Find a plane through $A$ $(2, 1, -1)$ and perpendicular to the line of intersection of the planes $2x + y - z = 3$ and $x + 2y + z = 2$. Not too sure of what to do here, I know I need to find the point of intersection of the planes, and I found two points that I think are on the line of intersection, $B$ ($5/3$ ,$0$ ,$1/3$) and $C$ ($4/3$, $1/3$, $0$ ). However, I don't know where to go from there, and with the plane needing to be perpendicular.
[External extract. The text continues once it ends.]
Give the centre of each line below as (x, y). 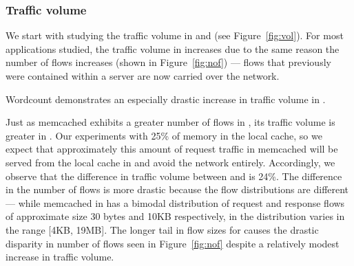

Answer given is $x$-$y$+$z$=$0$ Any help is appreciated.

Answer 1

The sum of the two planes equations gives

$$x+y=\frac 53$$

thus $$y=\frac 53-x$$

and

$$z=2-x-2y=2-\frac{10}{3}+x$$

the line intersection of the two planes has parametric equations :

$$x=0+x$$ $$y=\frac 53-x$$ $$z=\frac{-4}{3}+x$$

the vector director of this line is $$(1,-1,1)$$

the plane perpendicular to this line has the equation $$x-y+z=d$$ it contains the point $(2,1,-1)$ if $$d=0$$

the equation you are looking for is $$\boxed{x-y+z=0}$$

Answer 2

Hint:

A directing vector of the intersection line of the two planes is the cross-product $u=\vec n_1\times \vec n_2$ of the normal vectors of the planes.

Once you calculated its coordinates, the equation of the plane you're after is, in vector form $$\vec u\cdot \overrightarrow{OM}=\vec u\cdot \overrightarrow{OA}.$$